Republicans say that until the Senate approves what is known as an organizing resolution, which formalizes details like which senators sit on which committees, they cannot move forward with confirmation hearings.
A further complication is that while Republicans already control the two committees tasked with vetting an HHS secretary, neither chairman is staying in that job next year. Sen. Lamar Alexander of Tennessee, who runs the Health, Education, Labor and Pensions Committee, is retiring from Congress. And due to term limits, Iowa Sen. Chuck Grassley, who runs the Finance Committee, will move to a different committee.
Senate Democrats, who would take control of the confirmation process next month should they win both of Georgia’s Senate seats, praised the selection of Becerra and promised to push for a speedy process.
Becerra “has been a staunch defender of affordable health care and preexisting condition protections in the face of Trump’s attacks in court and federal regulation,” said Oregon Sen.

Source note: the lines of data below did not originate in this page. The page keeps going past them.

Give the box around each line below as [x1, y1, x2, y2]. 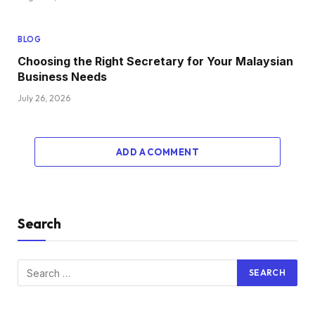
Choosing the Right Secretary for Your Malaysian [18, 54, 293, 69]
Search [18, 215, 61, 233]
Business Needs [18, 70, 107, 84]
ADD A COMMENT [115, 146, 200, 158]
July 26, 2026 [18, 93, 70, 104]
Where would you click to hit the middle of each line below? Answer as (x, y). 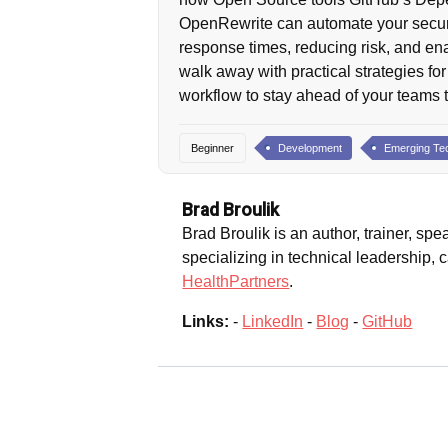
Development (310, 148)
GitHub (387, 322)
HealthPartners (236, 282)
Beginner (213, 148)
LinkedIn (273, 322)
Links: (206, 322)
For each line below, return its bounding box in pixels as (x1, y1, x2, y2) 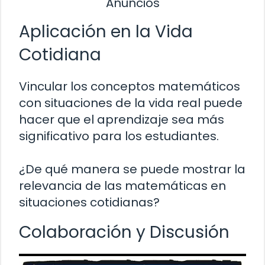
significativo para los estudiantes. (19, 128, 219, 145)
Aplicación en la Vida (19, 20, 193, 44)
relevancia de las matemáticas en (19, 177, 226, 195)
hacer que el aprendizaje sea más (19, 111, 224, 128)
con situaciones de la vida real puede (19, 95, 243, 112)
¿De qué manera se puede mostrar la (19, 161, 245, 178)
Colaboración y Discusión (19, 221, 230, 244)
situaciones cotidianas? (19, 194, 160, 211)
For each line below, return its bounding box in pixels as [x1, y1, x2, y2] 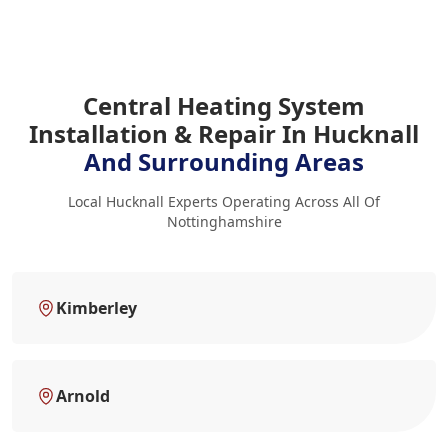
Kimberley [56, 296, 137, 319]
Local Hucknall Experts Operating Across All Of [68, 191, 380, 211]
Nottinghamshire [166, 211, 282, 231]
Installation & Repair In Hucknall [29, 116, 419, 150]
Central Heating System [83, 88, 365, 122]
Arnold [56, 384, 110, 407]
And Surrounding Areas [84, 144, 364, 178]
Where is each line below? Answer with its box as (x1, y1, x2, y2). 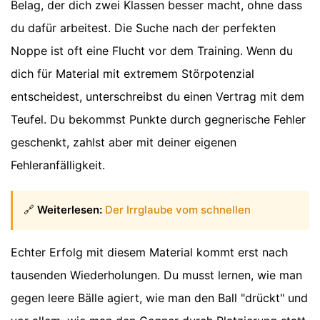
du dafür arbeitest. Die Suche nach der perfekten (11, 21, 276, 36)
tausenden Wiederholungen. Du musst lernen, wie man (11, 267, 302, 282)
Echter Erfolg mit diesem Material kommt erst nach (11, 244, 288, 259)
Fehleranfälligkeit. (11, 158, 105, 173)
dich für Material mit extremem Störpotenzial (11, 66, 254, 81)
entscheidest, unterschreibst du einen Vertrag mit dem (11, 89, 304, 104)
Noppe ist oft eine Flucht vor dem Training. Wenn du (11, 44, 293, 59)
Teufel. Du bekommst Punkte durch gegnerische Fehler (11, 112, 306, 127)
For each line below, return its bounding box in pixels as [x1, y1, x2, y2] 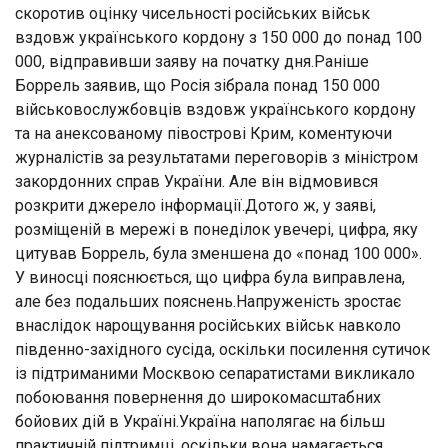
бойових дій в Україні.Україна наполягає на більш [15, 411, 385, 431]
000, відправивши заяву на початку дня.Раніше [15, 51, 369, 71]
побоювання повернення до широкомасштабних [15, 387, 381, 407]
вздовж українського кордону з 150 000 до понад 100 [15, 27, 422, 47]
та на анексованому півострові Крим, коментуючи [15, 123, 392, 143]
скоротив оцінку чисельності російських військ [15, 3, 370, 23]
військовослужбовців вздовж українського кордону [15, 99, 416, 119]
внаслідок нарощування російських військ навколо [15, 315, 401, 335]
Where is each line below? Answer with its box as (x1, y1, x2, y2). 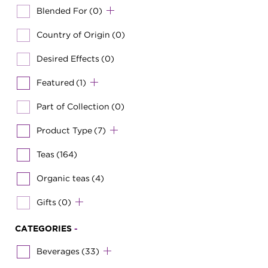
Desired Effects (36, 53, 99, 63)
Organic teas (36, 173, 90, 182)
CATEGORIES (15, 225, 74, 233)
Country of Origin (36, 29, 110, 39)
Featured (36, 77, 74, 87)
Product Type (36, 125, 92, 135)
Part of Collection (36, 101, 109, 111)
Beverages (36, 246, 80, 255)

Ron Wyden, the Finance Committee’s top Democrat. “I look forward to Attorney General Becerra’s hearing in the Finance Committee as soon as possible next year, so he is on the job quickly.”
“Xavier Becerra is a highly qualified nominee, and I will be pushing for a swift, fair confirmation so we can get to work on the serious health issues our nation faces,” said Sen. Patty Murray of Washington, the HELP Committee’s top Democrat.
If Democrats win both of the Georgia elections next month, the Senate would be evenly split 50-50, likely leading to debates about how to divide control and distracting senators from nomination hearings.
When that happened in 2001, Senate Democrats held the majority for a couple of weeks until Bush was sworn in, making Vice President Dick Cheney the tie-breaking vote and giving Republicans the majority on Jan. 20. Bush’s first HHS secretary, Tommy Thompson, was confirmed four days later.
Bill Dauster, who advised Democrats on the Senate’s procedural rules for decades, said that the split took a long time to negotiate in 2001 but that it left behind a model that senators can use today.
Senate Republicans could follow the precedent of holding hearings before the inauguration, especially due to the urgency of responding to the pandemic, Dauster said.
“If they don’t, it will clearly be foot-dragging,” he said.